WJFX (107.9 FM) is a Top 40 radio station located in Fort Wayne, Indiana. It is owned and operated by Adams Radio Group, through licensee ARG of Fort Wayne LLC. WJFX broadcasts three channels in the HD digital format.

==History==
The station was an urban contemporary formatted radio station, known as FOXY 107.9 from sign-on until 1998, when they changed their direction to rhythmic contemporary as HOT 1079 and finally to contemporary hit radio in 2008. In 2012, the station was moved to the Mediabase contemporary hit radio panel. As of October 2018, Hot 107.9 is the most-listened-to station in the Fort Wayne market.

In March 2014, Adams Radio Group entered an agreement to purchase WJFX and Country 93.3 WBTU from Oasis Radio Group and crosstown Rhythmic CHR 96.3 WNHT, Oldies 1250 WGL and Classic Rock 103.9 WXKE from Summit City Radio. When WXKE moved frequencies to 96.3, Adams pledged to merge WNHT's format into the station, although it has since continued with Top 40. As a result, two former WNHT disc jockeys joined the WJFX on-air staff. The purchase, at a price of $6.4 million, was consummated on June 2, 2014.

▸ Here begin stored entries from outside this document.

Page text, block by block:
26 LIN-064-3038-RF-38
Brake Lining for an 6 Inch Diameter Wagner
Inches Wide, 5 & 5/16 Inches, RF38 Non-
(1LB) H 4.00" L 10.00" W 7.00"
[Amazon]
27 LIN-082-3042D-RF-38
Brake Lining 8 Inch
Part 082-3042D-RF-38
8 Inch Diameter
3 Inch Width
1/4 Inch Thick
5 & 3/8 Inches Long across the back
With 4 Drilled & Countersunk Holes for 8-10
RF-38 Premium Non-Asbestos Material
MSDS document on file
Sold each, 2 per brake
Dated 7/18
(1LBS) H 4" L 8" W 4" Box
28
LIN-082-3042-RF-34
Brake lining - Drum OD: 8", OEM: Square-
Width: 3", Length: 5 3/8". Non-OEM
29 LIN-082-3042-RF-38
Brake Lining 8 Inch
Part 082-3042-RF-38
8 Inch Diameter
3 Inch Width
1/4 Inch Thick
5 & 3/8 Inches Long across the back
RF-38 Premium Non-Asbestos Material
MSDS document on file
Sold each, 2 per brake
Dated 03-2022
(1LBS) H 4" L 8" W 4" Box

In August 2014, Adams Radio Group began an adult urban contemporary format on low-power translator station W245CA, 96.9 FM, known on-air as B96.9. The station technically simulcasts WJFX-HD3, an HD Radio subchannel of WJFX.

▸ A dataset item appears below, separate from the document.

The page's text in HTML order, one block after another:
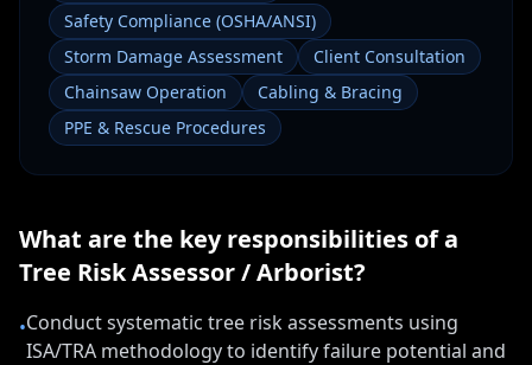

Effective June 9, 2023, Adams Radio Group's portfolio of eighteen stations and translators was sold for $12.6 million.

==WJFX-HD2==
On September 6, 2017, WJFX launched an active rock format on its HD2 subchannel, branded as "103.3 The Fort" (simulcast on translator W277AK 103.3 FM Fort Wayne).

On November 1, 2018, WJFX-HD2/W277AK dropped active rock for Rhythmic CHR as "Loud 103.3", with an emphasis on Hip-Hop hits. The flip also brings the Rhythmic format back to Fort Wayne after 4 years.

==WJFX-HD3==
WJFX-HD3 airs an urban adult contemporary format, branded as "B96.9" (simulcast on translator W245CA 96.9 FM Fort Wayne).

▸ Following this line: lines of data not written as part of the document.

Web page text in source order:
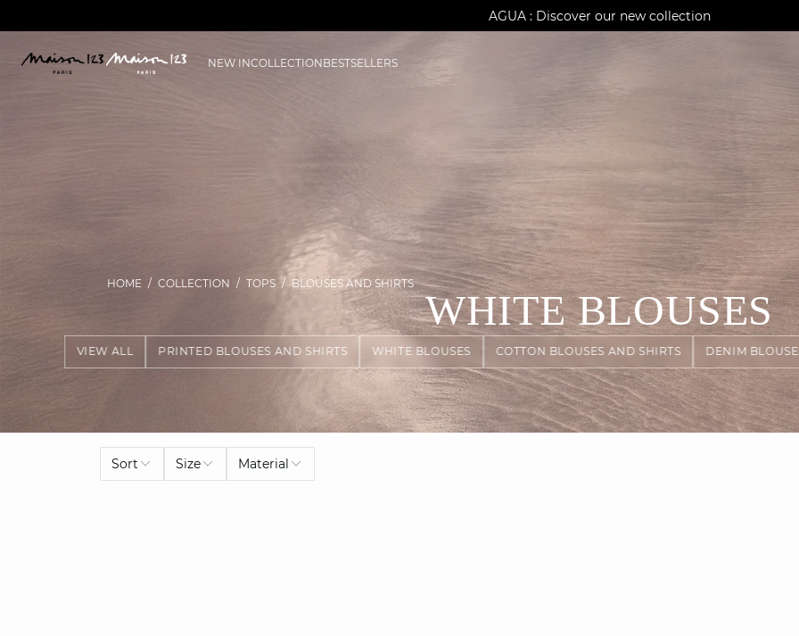
AGUA : Discover our new collection
Worldwide delivery
Klarna: pay in 3 instalments
NEW INCOLLECTIONBESTSELLERS
VIEW ALL PRINTED BLOUSES AND SHIRTS WHITE BLOUSES COTTON BLOUSES AND SHIRTS DENIM
HOME COLLECTION TOPS BLOUSES AND SHIRTS
WHITE BLOUSES
Sort Size Material

On March 1, 2026, WJFX-HD3/W245CA dropped its urban adult contemporary format and began stunting with a loop redirecting listeners to WJFX-HD2's "Loud 103.3" Rhythmic CHR format.

On March 5, 2026, WJFX-HD3/W245CA ended stunting and switched to a simulcast of country-formatted WBTU 93.3 FM Kendallville.